Given its strategic, operational, financial and compliance implications, cyber security is now firmly a boardroom agenda. Regulators across the world are demanding better security oversight from directors, who are finding themselves as targets of class-action lawsuits and penalties after major breaches. The following questions can serve as a good starting point for directors wanting to play a more active role in cyber governance and to fulfil their fiduciary duties:

What is our cybersecurity strategy? 

Most organisations do not have a documented cybersecurity strategy. As such, security efforts and investments focus on network protection and spot fixes. A clear strategy, on the other hand,articulates the organisation’s risk appetite along with the identification of the data assets and processes which “must” be secured. These “crown-jewels” for instance, could be clinical-trials data for a pharmaceutical company, a securities-trading algorithm for a brokerage firm, or customer portal for an e-commerce company.
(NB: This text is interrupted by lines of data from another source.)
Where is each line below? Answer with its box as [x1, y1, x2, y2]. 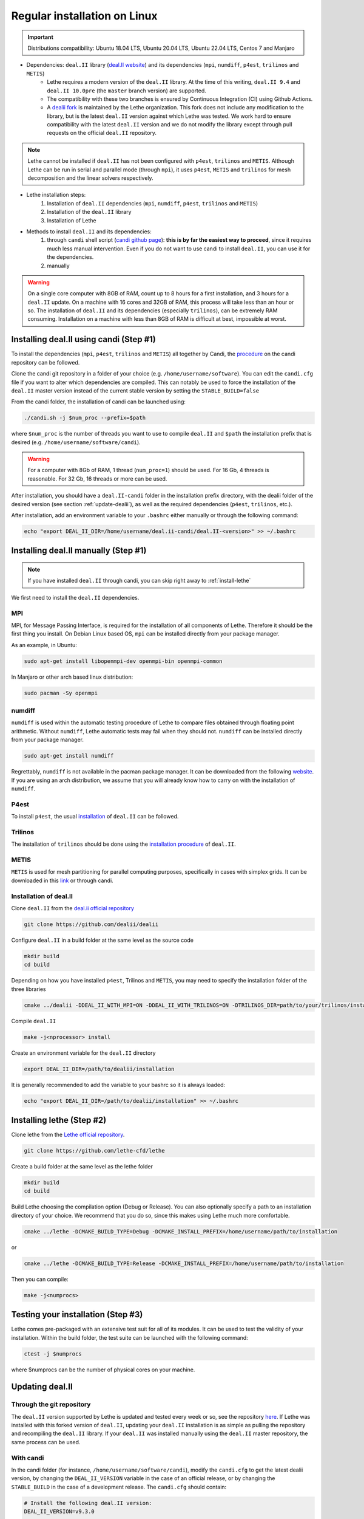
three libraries [11, 985, 46, 993]
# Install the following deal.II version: [24, 1500, 152, 1506]
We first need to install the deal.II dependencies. [11, 594, 140, 601]
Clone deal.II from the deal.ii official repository [11, 904, 135, 911]
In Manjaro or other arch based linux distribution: [11, 673, 133, 681]
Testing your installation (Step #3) [11, 1309, 143, 1320]
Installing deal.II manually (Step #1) [11, 546, 147, 556]
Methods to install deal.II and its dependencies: [26, 228, 152, 235]
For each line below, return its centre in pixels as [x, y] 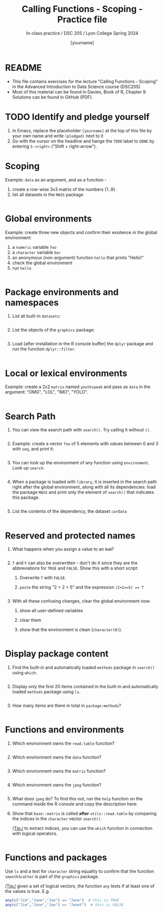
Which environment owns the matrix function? [59, 771]
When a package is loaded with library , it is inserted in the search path [84, 482]
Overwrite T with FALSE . [43, 578]
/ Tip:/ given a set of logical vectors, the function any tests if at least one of [80, 886]
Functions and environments [65, 730]
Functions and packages [56, 858]
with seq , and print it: [33, 449]
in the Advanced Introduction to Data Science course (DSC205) [76, 87]

Strategic business decisions should take into account cybersecurity considerations. For instance, should the information and operational systems of an acquired company be integrated with the parent company, or be “compartmentalised” to minimise vulnerabilities? Should employees be allowed to conduct business transactions from their personal mobile devices to increase productivity? How tightly should a company’s systems be integrated with those of its value-chain? Such decisions have a direct implication on an organisation’s cyber strategy.
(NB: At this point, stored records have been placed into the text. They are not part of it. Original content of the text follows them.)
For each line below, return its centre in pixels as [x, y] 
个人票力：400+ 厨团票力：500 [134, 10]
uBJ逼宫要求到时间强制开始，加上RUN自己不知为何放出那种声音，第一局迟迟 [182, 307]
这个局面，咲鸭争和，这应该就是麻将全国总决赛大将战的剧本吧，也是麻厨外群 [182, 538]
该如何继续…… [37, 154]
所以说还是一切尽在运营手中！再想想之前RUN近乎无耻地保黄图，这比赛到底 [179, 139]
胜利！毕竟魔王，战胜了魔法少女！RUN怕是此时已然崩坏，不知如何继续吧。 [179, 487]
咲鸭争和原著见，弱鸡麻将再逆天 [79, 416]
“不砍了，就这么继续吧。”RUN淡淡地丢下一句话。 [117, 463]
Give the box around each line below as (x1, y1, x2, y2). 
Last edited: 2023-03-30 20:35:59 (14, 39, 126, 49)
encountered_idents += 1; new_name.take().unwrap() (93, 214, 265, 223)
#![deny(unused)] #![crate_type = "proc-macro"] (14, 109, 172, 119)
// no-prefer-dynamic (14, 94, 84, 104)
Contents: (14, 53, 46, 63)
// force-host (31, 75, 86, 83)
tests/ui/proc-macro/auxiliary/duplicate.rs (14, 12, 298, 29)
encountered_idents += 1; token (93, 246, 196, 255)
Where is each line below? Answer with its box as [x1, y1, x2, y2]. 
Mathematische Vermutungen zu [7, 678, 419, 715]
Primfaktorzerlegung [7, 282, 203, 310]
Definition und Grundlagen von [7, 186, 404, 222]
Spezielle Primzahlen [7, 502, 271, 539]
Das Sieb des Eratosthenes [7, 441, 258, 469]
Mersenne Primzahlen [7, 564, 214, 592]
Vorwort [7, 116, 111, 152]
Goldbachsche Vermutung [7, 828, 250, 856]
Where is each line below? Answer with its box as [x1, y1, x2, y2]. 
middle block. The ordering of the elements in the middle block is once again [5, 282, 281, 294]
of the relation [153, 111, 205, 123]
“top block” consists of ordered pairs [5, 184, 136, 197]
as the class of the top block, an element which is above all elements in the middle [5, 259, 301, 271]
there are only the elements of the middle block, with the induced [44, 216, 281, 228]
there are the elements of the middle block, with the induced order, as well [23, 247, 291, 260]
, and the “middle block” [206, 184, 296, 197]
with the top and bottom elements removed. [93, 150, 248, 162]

Is our cybersecurity keeping pace with our digital transformation?

As organisations embark on a digital transformation journey, they are also enhancing their cyberattack surface. For instance, over 500,000 internet-connected pacemakers were recalled in the US after discovering that hackers could take control of their pace or run down their batteries.

In order to manage such digital risks, leading organisations are adopting a DevSecOps approach, which involves the remediation of security vulnerabilities from the design stage of the application development lifecycle itself. 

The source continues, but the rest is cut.